Indie presses are also taking on bold, beautiful writing that doesn’t have to become a hybrid. Consider, for instance, Lexi Kent-Monning’s The Burden of Joy, a work of autofiction and the first full-length book to be published by Rejection Letters.

If you find yourself bristling at the idea that you have to blend your memoir with related statistics and topical information or distill it down with others’ life stories, first consider whether you want to share your story with tons of people or just a few. If you only want your family to have copies of your life story as a keepsake or holiday gift, you might do well to self-publish. Ditto if you’re an entrepreneur with a smaller following who wants to use the advice/memoir hybrid as a lead magnet or a cross-sale on their website.

If you are someone with a major platform, on or offline, or a unique story to tell, trade publishing is still your best route. If you want to trade-publish more than anything but aren’t at the level of having a major platform yet, think about the ways that you can beef up your existing one. (By platform, I mean your social clout, whether that be newsletter subscribers, TikTok followers, or a regular and esteemed workshop you teach in your area.) Can you start pitching companion articles to online publications in your area of interest (e.g., AARP Magazine for that caregiving story)? If you post regularly to Instagram, can you develop the sort of following that would label you an influencer?

It’s a lot to take in, but even by considering all of this stuff that happens “outside” your book, you’re getting ahead of the curve.

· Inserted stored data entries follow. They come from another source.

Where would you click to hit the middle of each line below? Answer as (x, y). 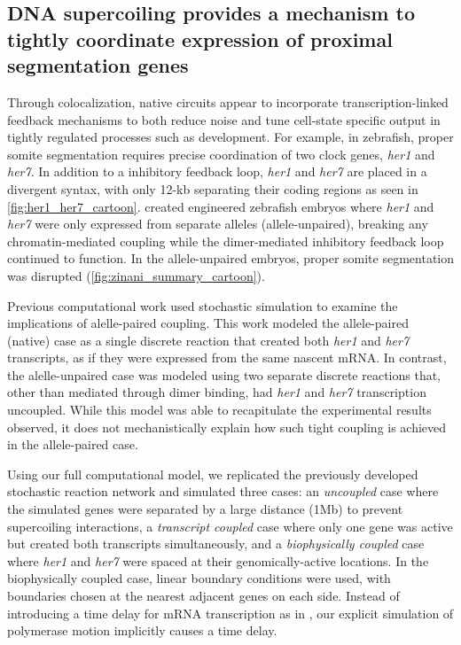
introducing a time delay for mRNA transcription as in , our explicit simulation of (230, 613)
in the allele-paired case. (73, 444)
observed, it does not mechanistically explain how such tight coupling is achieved (227, 427)
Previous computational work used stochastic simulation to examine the (203, 305)
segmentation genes (98, 65)
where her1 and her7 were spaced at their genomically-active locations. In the (218, 560)
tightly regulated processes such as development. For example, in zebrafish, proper (230, 137)
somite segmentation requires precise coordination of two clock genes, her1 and (221, 154)
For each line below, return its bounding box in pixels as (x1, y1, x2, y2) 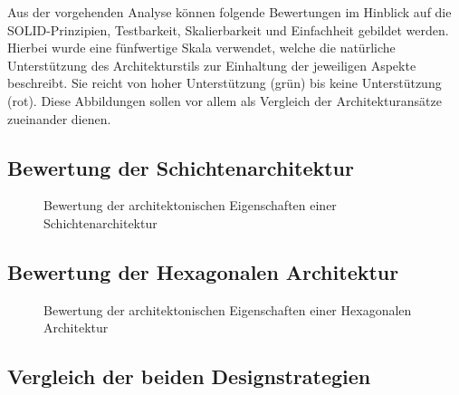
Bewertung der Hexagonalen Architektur (7, 257, 399, 285)
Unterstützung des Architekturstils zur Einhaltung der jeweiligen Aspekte (7, 55, 416, 74)
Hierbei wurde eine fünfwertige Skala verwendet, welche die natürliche (7, 38, 396, 57)
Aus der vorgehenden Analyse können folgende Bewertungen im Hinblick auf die (7, 3, 452, 21)
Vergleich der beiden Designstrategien (7, 362, 371, 390)
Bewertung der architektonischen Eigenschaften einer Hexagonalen (43, 300, 412, 319)
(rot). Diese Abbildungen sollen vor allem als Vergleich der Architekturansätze (7, 91, 442, 110)
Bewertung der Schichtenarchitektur (7, 153, 354, 181)
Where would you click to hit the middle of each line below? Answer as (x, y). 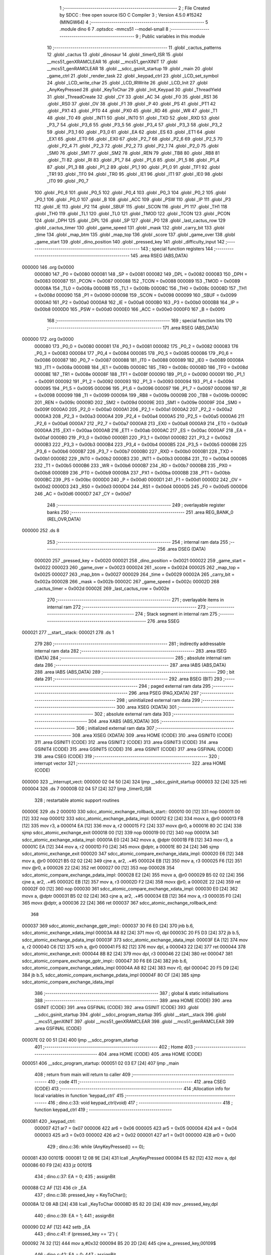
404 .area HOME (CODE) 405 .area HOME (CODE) (150, 1054)
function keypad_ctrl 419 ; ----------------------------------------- (103, 1110)
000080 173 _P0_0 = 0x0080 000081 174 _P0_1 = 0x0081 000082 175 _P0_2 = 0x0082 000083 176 (136, 346)
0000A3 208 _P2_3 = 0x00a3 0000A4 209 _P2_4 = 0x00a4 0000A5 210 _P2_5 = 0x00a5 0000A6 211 (139, 416)
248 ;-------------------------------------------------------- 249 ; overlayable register (136, 505)
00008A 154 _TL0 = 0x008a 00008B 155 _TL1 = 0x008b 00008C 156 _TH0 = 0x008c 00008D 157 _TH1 (141, 288)
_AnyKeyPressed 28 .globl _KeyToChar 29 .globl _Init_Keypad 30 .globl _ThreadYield (134, 90)
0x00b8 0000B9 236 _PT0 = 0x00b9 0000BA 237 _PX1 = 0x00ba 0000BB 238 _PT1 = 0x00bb (132, 472)
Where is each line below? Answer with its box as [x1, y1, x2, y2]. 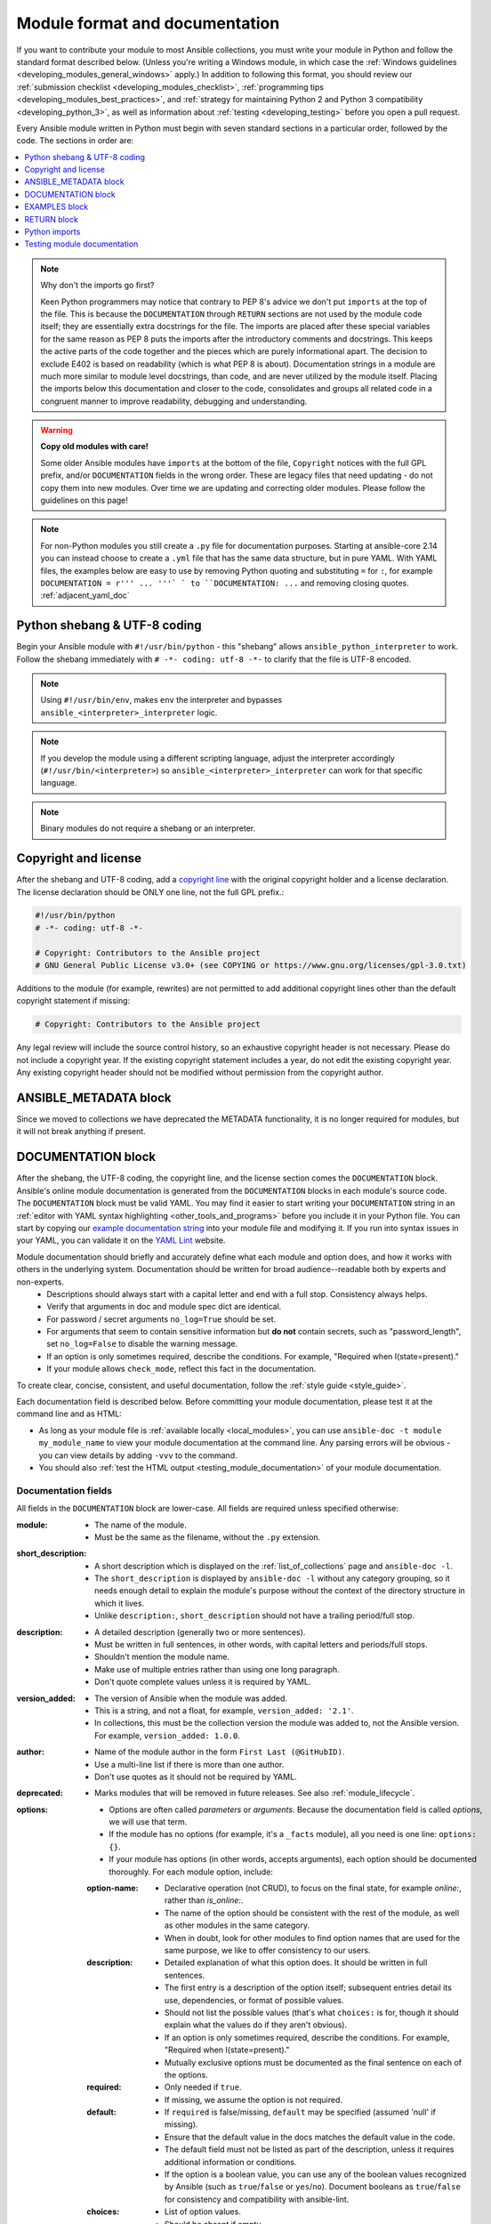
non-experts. [16, 1277, 64, 1287]
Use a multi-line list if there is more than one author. [94, 1759, 285, 1769]
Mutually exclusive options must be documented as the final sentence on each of [165, 2057, 463, 2067]
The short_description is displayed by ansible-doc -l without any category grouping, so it [94, 1573, 450, 1583]
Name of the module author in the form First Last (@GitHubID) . [94, 1746, 345, 1757]
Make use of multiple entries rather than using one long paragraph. [94, 1664, 340, 1674]
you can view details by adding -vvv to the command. [38, 1450, 237, 1461]
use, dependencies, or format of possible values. [165, 1994, 344, 2005]
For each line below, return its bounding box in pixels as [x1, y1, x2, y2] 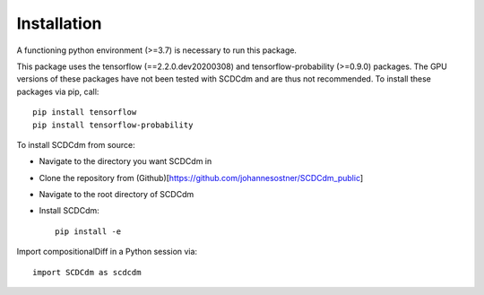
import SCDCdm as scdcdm [32, 267, 142, 277]
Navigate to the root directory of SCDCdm [39, 189, 194, 200]
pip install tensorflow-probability [32, 119, 194, 130]
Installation [16, 13, 102, 33]
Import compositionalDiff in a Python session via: [16, 247, 197, 257]
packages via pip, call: [16, 86, 99, 97]
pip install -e [55, 226, 122, 237]
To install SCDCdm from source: [16, 139, 135, 150]
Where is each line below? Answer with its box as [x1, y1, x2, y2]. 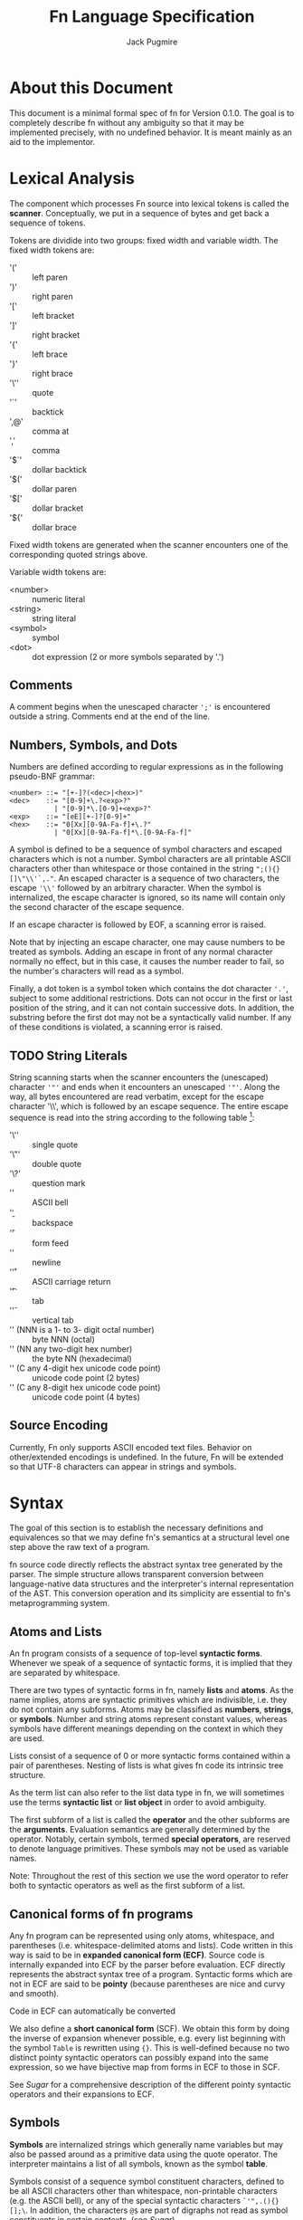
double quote [32, 1158, 82, 1169]
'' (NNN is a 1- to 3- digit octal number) [9, 1324, 156, 1335]
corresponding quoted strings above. [9, 549, 148, 560]
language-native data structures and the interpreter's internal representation [9, 1578, 294, 1590]
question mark [32, 1177, 86, 1188]
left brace [32, 349, 68, 359]
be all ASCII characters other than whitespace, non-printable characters [9, 2185, 278, 2196]
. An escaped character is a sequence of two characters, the [53, 873, 280, 884]

All stories are important, and the key, as you draft and query a memoir, is to recall that publishing gatekeepers are not commenting on the importance of your story when they’re accepting or rejecting you but rather on the marketability of said story. Just like Uncle Al getting stuck in the TSA line at Thanksgiving is a funny family story but not something that should necessarily be made into a Tom Hanks movie the way, say, a pilot expertly crash-landing a plane should be, not every memoir may snag an agent’s attention.

Keep plugging away, determine your strategic plan of attack, and trust that the people who need to read your story will find you.